WORK INSTRUCTIONS:
Down to the last line, retype the records below exactly and skip the pictures.

RECORDS SUPPLIED:
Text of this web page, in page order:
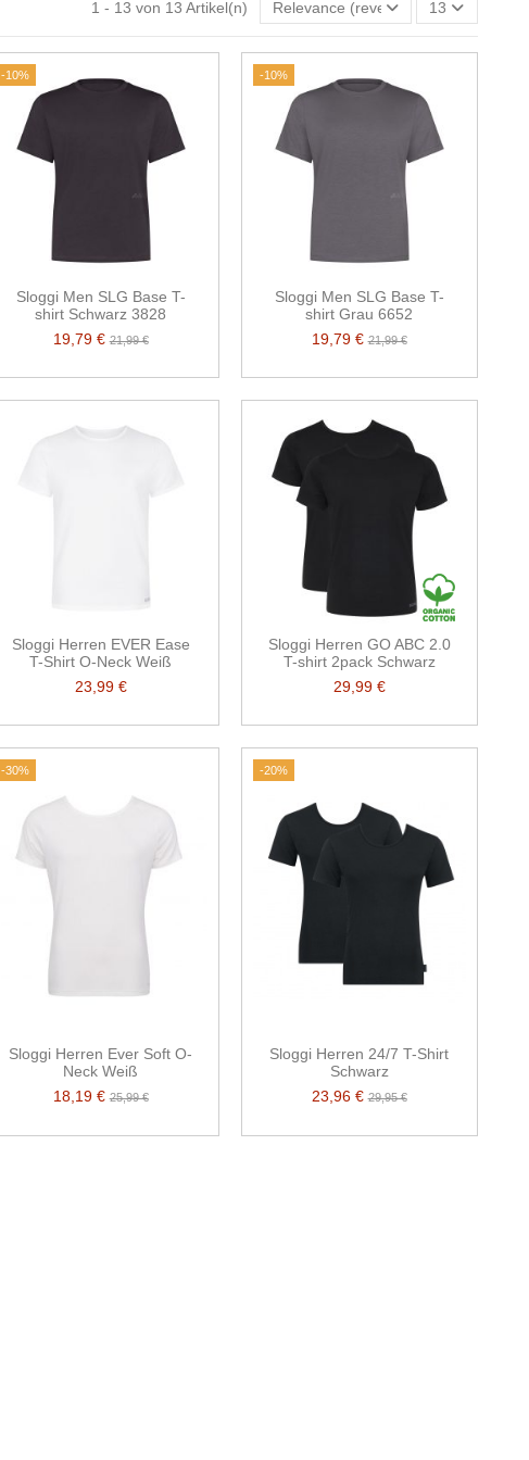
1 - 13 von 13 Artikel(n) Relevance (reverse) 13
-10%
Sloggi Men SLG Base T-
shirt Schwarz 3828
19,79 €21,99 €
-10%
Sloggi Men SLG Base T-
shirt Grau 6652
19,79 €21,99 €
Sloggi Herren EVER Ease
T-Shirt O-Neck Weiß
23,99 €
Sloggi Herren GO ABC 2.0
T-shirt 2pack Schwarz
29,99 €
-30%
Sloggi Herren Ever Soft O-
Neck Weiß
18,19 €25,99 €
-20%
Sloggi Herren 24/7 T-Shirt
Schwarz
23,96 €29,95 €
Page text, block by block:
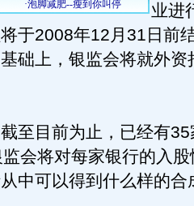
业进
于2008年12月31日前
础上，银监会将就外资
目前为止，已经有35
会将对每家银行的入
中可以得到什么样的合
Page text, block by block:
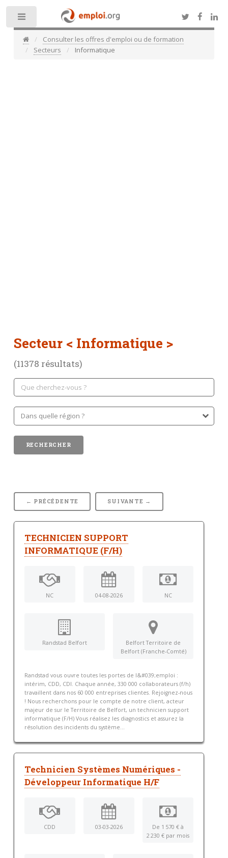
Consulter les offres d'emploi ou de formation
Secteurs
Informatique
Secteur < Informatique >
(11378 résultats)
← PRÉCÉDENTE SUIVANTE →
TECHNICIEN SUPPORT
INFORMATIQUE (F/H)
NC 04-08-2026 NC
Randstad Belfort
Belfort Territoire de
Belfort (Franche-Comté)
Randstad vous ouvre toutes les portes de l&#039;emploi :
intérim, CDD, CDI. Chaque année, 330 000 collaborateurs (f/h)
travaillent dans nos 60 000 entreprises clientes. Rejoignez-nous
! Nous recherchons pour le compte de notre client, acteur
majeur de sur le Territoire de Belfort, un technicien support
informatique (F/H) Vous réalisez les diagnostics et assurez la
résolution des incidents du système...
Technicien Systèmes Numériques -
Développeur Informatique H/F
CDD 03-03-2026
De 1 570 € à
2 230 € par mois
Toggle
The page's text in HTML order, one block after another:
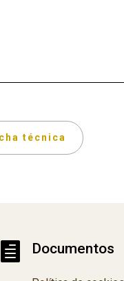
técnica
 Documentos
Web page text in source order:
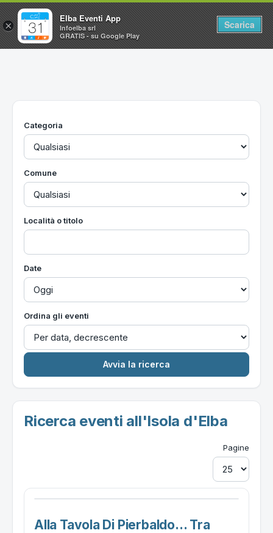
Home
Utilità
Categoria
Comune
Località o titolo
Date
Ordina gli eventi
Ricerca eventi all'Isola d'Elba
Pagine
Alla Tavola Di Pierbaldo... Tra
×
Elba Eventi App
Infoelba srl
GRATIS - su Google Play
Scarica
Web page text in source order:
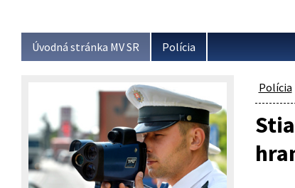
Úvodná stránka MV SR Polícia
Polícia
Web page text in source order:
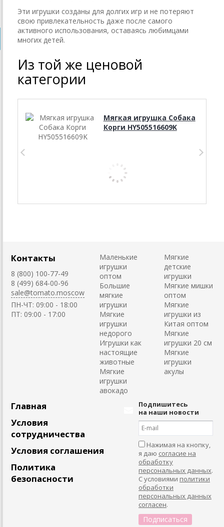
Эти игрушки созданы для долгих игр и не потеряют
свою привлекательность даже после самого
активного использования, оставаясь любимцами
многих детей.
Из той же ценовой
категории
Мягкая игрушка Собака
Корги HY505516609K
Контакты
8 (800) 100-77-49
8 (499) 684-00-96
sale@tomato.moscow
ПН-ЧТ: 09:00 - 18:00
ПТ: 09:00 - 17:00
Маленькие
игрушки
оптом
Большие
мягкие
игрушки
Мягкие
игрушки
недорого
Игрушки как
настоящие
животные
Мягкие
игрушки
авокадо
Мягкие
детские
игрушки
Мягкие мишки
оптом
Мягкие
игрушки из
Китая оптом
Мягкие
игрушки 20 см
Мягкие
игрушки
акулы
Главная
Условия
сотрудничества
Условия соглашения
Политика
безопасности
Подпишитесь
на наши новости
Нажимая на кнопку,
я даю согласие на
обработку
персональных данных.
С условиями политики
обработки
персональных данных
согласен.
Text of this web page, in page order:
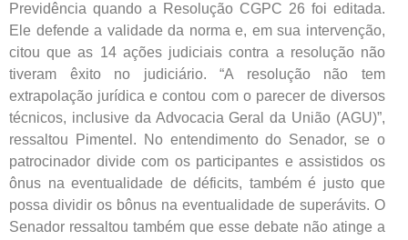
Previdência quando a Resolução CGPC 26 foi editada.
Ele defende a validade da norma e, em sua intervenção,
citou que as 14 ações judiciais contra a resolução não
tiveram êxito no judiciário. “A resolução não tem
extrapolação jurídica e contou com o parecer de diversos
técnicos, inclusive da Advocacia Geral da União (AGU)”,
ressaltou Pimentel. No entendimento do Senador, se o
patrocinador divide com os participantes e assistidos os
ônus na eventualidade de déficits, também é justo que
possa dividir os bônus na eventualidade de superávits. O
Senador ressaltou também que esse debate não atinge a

EXERCISE SOLUTION:
Text of this web page, in page order:
1 - 13 von 13 Artikel(n) Relevance (reverse) 13
-10%
Sloggi Men SLG Base T-
shirt Schwarz 3828
19,79 €21,99 €
-10%
Sloggi Men SLG Base T-
shirt Grau 6652
19,79 €21,99 €
Sloggi Herren EVER Ease
T-Shirt O-Neck Weiß
23,99 €
Sloggi Herren GO ABC 2.0
T-shirt 2pack Schwarz
29,99 €
-30%
Sloggi Herren Ever Soft O-
Neck Weiß
18,19 €25,99 €
-20%
Sloggi Herren 24/7 T-Shirt
Schwarz
23,96 €29,95 €
Page text, block by block:
业进
于2008年12月31日前
础上，银监会将就外资
目前为止，已经有35
会将对每家银行的入
中可以得到什么样的合
Page text, block by block:
Consulter les offres d'emploi ou de formation
Secteurs
Informatique
Secteur < Informatique >
(11378 résultats)
← PRÉCÉDENTE SUIVANTE →
TECHNICIEN SUPPORT
INFORMATIQUE (F/H)
NC 04-08-2026 NC
Randstad Belfort
Belfort Territoire de
Belfort (Franche-Comté)
Randstad vous ouvre toutes les portes de l&#039;emploi :
intérim, CDD, CDI. Chaque année, 330 000 collaborateurs (f/h)
travaillent dans nos 60 000 entreprises clientes. Rejoignez-nous
! Nous recherchons pour le compte de notre client, acteur
majeur de sur le Territoire de Belfort, un technicien support
informatique (F/H) Vous réalisez les diagnostics et assurez la
résolution des incidents du système...
Technicien Systèmes Numériques -
Développeur Informatique H/F
CDD 03-03-2026
De 1 570 € à
2 230 € par mois
Toggle
The page's text in HTML order, one block after another:
técnica
 Documentos
Web page text in source order:
Home
Utilità
Categoria
Comune
Località o titolo
Date
Ordina gli eventi
Ricerca eventi all'Isola d'Elba
Pagine
Alla Tavola Di Pierbaldo... Tra
×
Elba Eventi App
Infoelba srl
GRATIS - su Google Play
Scarica
Web page text in source order:
Úvodná stránka MV SR Polícia
Polícia
Web page text in source order:
Эти игрушки созданы для долгих игр и не потеряют
свою привлекательность даже после самого
активного использования, оставаясь любимцами
многих детей.
Из той же ценовой
категории
Мягкая игрушка Собака
Корги HY505516609K
Контакты
8 (800) 100-77-49
8 (499) 684-00-96
sale@tomato.moscow
ПН-ЧТ: 09:00 - 18:00
ПТ: 09:00 - 17:00
Маленькие
игрушки
оптом
Большие
мягкие
игрушки
Мягкие
игрушки
недорого
Игрушки как
настоящие
животные
Мягкие
игрушки
авокадо
Мягкие
детские
игрушки
Мягкие мишки
оптом
Мягкие
игрушки из
Китая оптом
Мягкие
игрушки 20 см
Мягкие
игрушки
акулы
Главная
Условия
сотрудничества
Условия соглашения
Политика
безопасности
Подпишитесь
на наши новости
Нажимая на кнопку,
я даю согласие на
обработку
персональных данных.
С условиями политики
обработки
персональных данных
согласен.
Text of this web page, in page order:
Previdência quando a Resolução CGPC 26 foi editada.
Ele defende a validade da norma e, em sua intervenção,
citou que as 14 ações judiciais contra a resolução não
tiveram êxito no judiciário. “A resolução não tem
extrapolação jurídica e contou com o parecer de diversos
técnicos, inclusive da Advocacia Geral da União (AGU)”,
ressaltou Pimentel. No entendimento do Senador, se o
patrocinador divide com os participantes e assistidos os
ônus na eventualidade de déficits, também é justo que
possa dividir os bônus na eventualidade de superávits. O
Senador ressaltou também que esse debate não atinge a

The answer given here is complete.